A study titled ‘Indoor Air Quality: Assessment of Dangerous Substances in Incense Products’ found that incense sticks and cones, used indoors, emit worrying levels of dangerous compounds.

Dr V Pratibh Prasad, consultant, clinical and interventional pulmonologist, Yashoda Hospital, Hyderabad, lists indoor smoking as another major contributor to household air pollution.

Symptoms of indoor air pollution

“Indoor air pollution can cause a host of problems — from simple symptoms like burning and redness of the eyes, sneezing, cough, throat irritation and headaches to extremely complicated problems like cardiovascular mortality. Research has shown that indoor air pollution causes death, forms of heart attacks and strokes,” says Dr Prasad.

He adds that indoor air pollution is also one of the biggest risk factors for chronic obstructive pulmonary disorder (COPD). “This is especially true of women in their 50s or 60s living in rural Indian pockets. They present to us with symptoms of COPD — severe, progressing breathlessness, wheezing, cough and expectoration (coughing and spitting up). The reason: the use of biomass or solid fuels for cooking purposes. They’re all probably using LPG cylinders right now. However, 20 to 30 years ago, they were constantly exposed to such fuels,” he says.

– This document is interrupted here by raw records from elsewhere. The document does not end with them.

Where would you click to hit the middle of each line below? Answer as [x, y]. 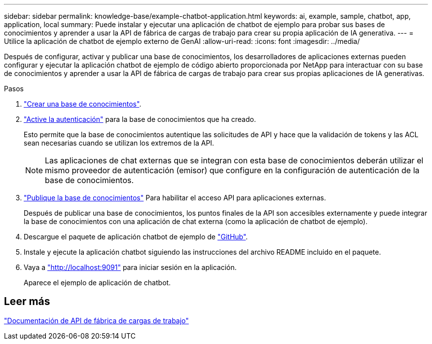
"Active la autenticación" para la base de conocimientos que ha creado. [140, 119]
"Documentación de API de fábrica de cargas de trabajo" [96, 320]
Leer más [27, 302]
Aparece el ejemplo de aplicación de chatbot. [97, 283]
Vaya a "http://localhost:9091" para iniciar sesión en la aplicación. [130, 267]
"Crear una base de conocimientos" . [83, 104]
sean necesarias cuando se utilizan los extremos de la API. [119, 143]
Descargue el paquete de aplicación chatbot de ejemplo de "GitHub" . [136, 237]

Dr Prasad is currently treating a 64-year-old woman from Sangareddy city in Telangana who showed up at the hospital with severe breathlessness.

The chief reason for the woman’s COPD diagnosis was exposure to coal or wood as cooking fuel for several years. Dr Prasad says that in this case the damage has already been done.

“Unfortunately, most pulmonary diseases, like COPD for instance, cannot be cured. Only the symptoms can be managed. When she came to us, she was suffering from severe breathlessness. She was unable to even walk without feeling breathless. We’ve started her on inhaler therapy. Hopefully, we will see some improvement in her health. However, I do not expect her to go completely back to normal,” he says.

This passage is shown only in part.